In 1948 5 bus undercarriages of Leyland OPSI type were received. MZKGG Tram Workshops in Gdańsk Wrzeszcz prepared special tops for them with distinctive asymmetric driver’s cab. Those buses in following years were used in Gdynia (from 1951 with double-deckers).

In late 1949 the name of the enterprise changed from MZKGG to WPKGG. It was the Voivodeship Public Transport Company Gdańsk-Gdynia.

In 1950 the city got the first deliveries of new buses. They were Hungarian vehicles of Mavag TR5 type, based on the construction of Mercedes OML 654. 10 such vehicles came to Gdynia.

After the reconstruction of the fly-over in Podjazd Street, the trolleybus network was installed there. Because of that the way to Chylonia shortened as the vehicles could take the way through 10 Lutego street instead Świętojańska and Śląska streets. Furthermore, the network extended from Chylonia to Cisowa, which allowed to open a new service numbered 25 from Kaszubski Square to Cisowa. The existing line using Śląska Street was given the number of 22 and its route was shortened. It had a new terminus in Grabówek.
During the years 1951-1952 MGK made the decision about the types of buses for the whole country. According to it WPKGG had to exchange different buses of Mavag type for the Leyland, Bussings and other vehicles of German production. Therefore, a lot of vehicles with interesting history came to Gdynia. Like eg. Leyland LOPS (fleet number 28) taken from WPK Katowice: built in 1930’s and used in Silesia Region and then evacuated in 1939 to Hungary. After WW2 it came back to Poland. Its driver, who shared its history, was almost crying when he had to deliver it to Gdynia. Among the given buses was also a London double-decker Leyland with the entrance on the right side (from Inowrocław), American International with one wide entrance in the middle (from Bielsko-Biała) and others of extraordinary construction.

On 8 April 1953 department director Maciej Gwiazda moved to WPKGG as technical director of the enterprise. Czesław Górniaczyk, the previous depot director, became the department director.
In late 1953 Gdynia had the following trolleybus lines:
21 Kaszubski Square - Orłowo - Sopot
22 Kaszubski Square – Śląska Street - Grabówek
23 Shipyard - Mały Kack Railway Station
24 Main Railway Station in Gdynia - Oksywie
25 Kaszubski Square- Cisowa
There were also the following bus lines:
101 Main Railway Station in Gdynia – Voivodeship National Board in Gdańsk
102 Main Railway Station in Gdynia – Chylonia Railway Station – Slaughterhouse in Pogórze
103 Main Railway Station in Gdynia - Witomino
104 Kaszubski Square - Port
105 Mały Kack – Shipyard
109 Kaszubski Square - Babie Doły

After the energetic reconstruction of the trolleybuses in 1946-1950, the company’s fleet in the beginning of 1950s was gradually becoming shorter. It was caused by the deliveries of new Vetra trolleybuses and from 1957 Czech Skoda 8TR vehicles. In the first place single vehicles of different types were withdrawn because it had been very hard to find spare parts. Furthermore, during their use serious construction faults became obvious. The last that went for scrap were Henschel-AEG trolleybuses which for long had been the most popular and reliable group of public transport vehicles in Gdynia.

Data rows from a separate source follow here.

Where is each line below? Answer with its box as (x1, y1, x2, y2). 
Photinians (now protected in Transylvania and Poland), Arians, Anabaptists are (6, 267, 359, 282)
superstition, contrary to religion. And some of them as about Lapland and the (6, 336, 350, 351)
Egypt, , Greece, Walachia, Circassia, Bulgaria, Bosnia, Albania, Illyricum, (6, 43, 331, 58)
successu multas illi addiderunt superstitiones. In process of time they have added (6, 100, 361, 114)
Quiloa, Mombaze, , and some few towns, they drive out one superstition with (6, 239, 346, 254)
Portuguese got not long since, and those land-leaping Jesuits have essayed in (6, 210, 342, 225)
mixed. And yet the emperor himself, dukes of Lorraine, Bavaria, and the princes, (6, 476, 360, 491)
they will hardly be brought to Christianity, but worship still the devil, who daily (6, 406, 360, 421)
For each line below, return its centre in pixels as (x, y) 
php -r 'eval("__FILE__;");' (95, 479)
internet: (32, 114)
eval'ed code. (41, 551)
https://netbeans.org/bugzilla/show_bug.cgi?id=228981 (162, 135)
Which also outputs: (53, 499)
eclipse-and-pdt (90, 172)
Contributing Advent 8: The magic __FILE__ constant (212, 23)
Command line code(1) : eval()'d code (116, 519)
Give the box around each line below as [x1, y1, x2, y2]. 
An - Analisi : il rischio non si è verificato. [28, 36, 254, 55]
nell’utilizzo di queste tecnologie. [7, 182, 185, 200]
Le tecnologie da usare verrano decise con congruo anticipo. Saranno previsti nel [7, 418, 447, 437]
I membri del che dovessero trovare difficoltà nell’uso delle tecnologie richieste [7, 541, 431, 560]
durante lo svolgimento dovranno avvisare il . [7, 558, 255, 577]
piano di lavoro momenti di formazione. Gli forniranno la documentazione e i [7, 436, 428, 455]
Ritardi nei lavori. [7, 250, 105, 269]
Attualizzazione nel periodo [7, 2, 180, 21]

In 1954 the company got the first buses of domestic production – Star 52. They were small vehicles with very economic petrol engines. The possibility of savings on petrol made previously used German and other cars with diesel engines unattractive. At the same time troublesome lacks in spare parts made it easier to decide to stop using those vehicles.

The next change of the director in the department took place in November 1956. Antoni Kornaczewicz, a long-time worker of the depot, became the director.

During the years 1956-1966 new Polish bus San H-01 was introduced. It had the self-supporting construction but was sensitive to overloads so frequent in public transport.

New services were launched:
114 Kaszubski Square - Demptowo (22 July 1954)
117 Kaszubski Square - Oksywie (24 March 1956)
119 Wzgórze Nowotki – Maritime Station (21 October 1956)
121 Main Railway Station in Gdynia - Wielki Kack (1 December 1956)
125 Redłowo Hospital - Obłuże (1 June 1960)
128 Plac Kaszubski - Stare Obłuże (2 January 1961)
134 Płyta Redłowska - Shipyard (16 June 1966)
135 Konstytucji Square - Maritime Station
137 Konstytucji Square - Witomino (2 January 1968)

In 1964 a new section of traction was installed in Obłuże – through Bosmańska street to Stare Oksywie and to the terminus near the Navy Headquarters. The new line operating there was given the no. 28. It was launched on 23 May 1964. Moreover, new services were launched on the existing network, i.e. no. 29, 30 and others, which are hard to enlist here due to frequent changes, closures and new openings in other connections.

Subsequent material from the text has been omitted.